廣袤的帝國都被籠罩在鵝毛般的雪絮中,尤其是北方的高原,積雪更是深達幾丈。原本戰事就要接近尾聲了,此時卻因為這場罕見的大雪陷入了膠著。叛軍據守在最後的城池中負隅頑抗,西澤爾索性下令全軍停止前進,將叛軍的老巢圍守起來。大軍安營紮寨,只等將城內的糧食全部耗盡,屆時自然能一舉將其攻破。

這場戰役對西澤爾來說並沒有任何難度,安德森侯爵和他的黨羽雖然氣勢洶洶,其實並沒有多少有生力量。除了幾個野心勃勃的大貴族,幾乎沒有人願意追隨安德森,與他一同叛亂。

經過奧麗蓮和西澤爾這對母子的治理,如今的翡冷翠國力日盛,四境安寧。百姓們很好安撫,只要能吃飽飯,他們才不會關心向他們收稅的是哪位老爺。所以西澤爾率領大軍抵達北地高原,一路上幾乎是長驅直入,摧枯拉朽般將叛軍沖擊得七零八落。原本他在軍中的威望就高,此時更是被視同將星,號令所達,無人不從。

這般手握權力的快感,應該是讓他很安心才對,但西澤爾的卻愈發陰沈。心腹們都看的出來,向來冷靜自持的公爵大人竟然顯得十分暴躁,他的狠戾從不表現在外,現在卻經常因為一點小事大發雷霆,甚至遷怒他人。而他的心事重重更是連最遲鈍的將領都有所察覺,他似乎在牽掛著什麽,卻又極力壓抑自己不去在意。

眾多的心腹中,只有愛德華才知道西澤爾如此異樣的原因。在發現西澤爾不對勁後,愛德華當即去勸誡了他,卻被西澤爾大罵一通,甚至將愛德華趕出中軍,發配到了前線。這一下,就再也沒有人敢觸公爵大人的黴頭了,將領們戰戰兢兢的,只有在收到和皇都有關的消息時,西澤爾的心情才會稍稍轉好一點。

就這麽煎熬著,將領們都盼著大雪一過,將叛軍徹底拿下後,就能凱旋班師,繼而離陰沈叵測的公爵大人遠一點。每當大營又接到皇都的傳令兵時,則是他們最為高興的時候。

這一天,又有來自皇都的書信。西澤爾正在營帳裏看軍報,守在帳外的侍衛興沖沖地將書信接了過來,想著能借此討好公爵大人,忙不疊地將書信送了進去。

西澤爾接過來,見是內廷的驛報,不由就有些意興闌珊。將領們只知道來自皇都的書信會讓他高興,卻不清楚他關心的只有眼線從夏宮中傳出的情報。並不是因為那些情報有多珍貴,情報的內容只有一個,事無巨細地記錄女皇陛下的一舉一動。

她今天穿了什麽顏色的裙子,見了哪些人,看起來是高興還是不高興。紙張上冰冷的文字看在西澤爾眼中,卻因為描述的是那個少女,而讓這些字句都鮮活了起來。他抑制不住地在心裏勾勒著妹妹的一顰一笑——

她和兒時的玩伴聚在一起喝茶,秋日的暖陽中,微微瞇起的笑眉笑眼能將人的心都融化掉。她參加了一場舞會,領舞的時候,翩躚的舞姿如同高潔的天鵝。天氣變涼了,她生了一點小病,因為打噴嚏,圓圓的小巧鼻頭紅通通的,看起來像是一顆可愛的櫻桃……

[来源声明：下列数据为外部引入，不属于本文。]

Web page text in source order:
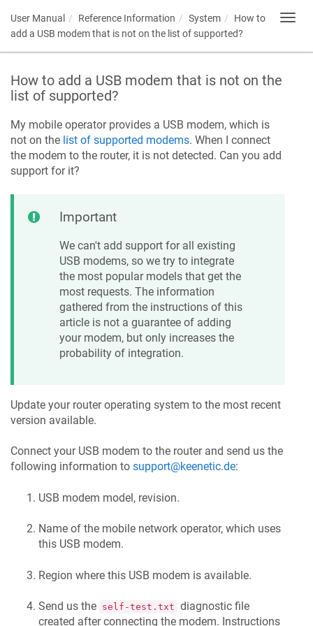
User Manual Reference Information System
How to
add a USB modem that is not on the list of supported?
How to add a USB modem that is not on the
list of supported?
My mobile operator provides a USB modem, which is
not on the list of supported modems. When I connect
the modem to the router, it is not detected. Can you add
support for it?
Important
We can't add support for all existing
USB modems, so we try to integrate
the most popular models that get the
most requests. The information
gathered from the instructions of this
article is not a guarantee of adding
your modem, but only increases the
probability of integration.
Update your router operating system to the most recent
version available.
Connect your USB modem to the router and send us the
following information to support@keenetic.de:
USB modem model, revision.
Name of the mobile network operator, which uses
this USB modem.
Region where this USB modem is available.
Send us the self-test.txt diagnostic file
created after connecting the modem. Instructions
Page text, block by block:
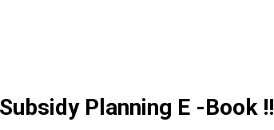
Planning E -Book !!

西澤爾從沒有想過,他的腦海裏,竟然有這麽多關於妹妹的記憶。他看著書信的時候,他閉上眼睛的時候,甚至在他行軍打仗的時候,那個嬌小的少女不斷出現在他周圍,擾亂他的心神,讓他克制不住地去想念。

他想啊想,畫面的最後,卻總是定格在少女掀起帳簾,毫不猶豫地離開自己的那一刻。那時候,西澤爾站在原地,他已經忘記自己當時在想些什麽了。只有灼心灼肺的痛意沸騰著,心臟被粗暴撕扯開,西澤爾只覺得眼前發黑,連維持站立的姿勢都需要莫大力氣。

你不會愛一個人,更加不配讓我來愛你。

是啊,他從沒有被人愛過,所以也失去了愛人的能力。

他想要挽留那個人,那個在他冰冷無情的生命中,唯一願意去愛他的人,但他甚至連挽留的辦法都不懂。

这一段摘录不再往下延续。